— What is expected —
Reproduce, word for word, every line starting at the line that contains "heritages and relationships" and ending with the final line of the entries.

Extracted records
* * *

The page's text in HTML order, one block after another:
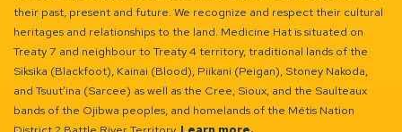
their past, present and future. We recognize and respect their cultural
heritages and relationships to the land. Medicine Hat is situated on
Treaty 7 and neighbour to Treaty 4 territory, traditional lands of the
Siksika (Blackfoot), Kainai (Blood), Piikani (Peigan), Stoney Nakoda,
and Tsuut’ina (Sarcee) as well as the Cree, Sioux, and the Saulteaux
bands of the Ojibwa peoples, and homelands of the Métis Nation

* * *

— The answer —
heritages and relationships to the land. Medicine Hat is situated on
Treaty 7 and neighbour to Treaty 4 territory, traditional lands of the
Siksika (Blackfoot), Kainai (Blood), Piikani (Peigan), Stoney Nakoda,
and Tsuut’ina (Sarcee) as well as the Cree, Sioux, and the Saulteaux
bands of the Ojibwa peoples, and homelands of the Métis Nation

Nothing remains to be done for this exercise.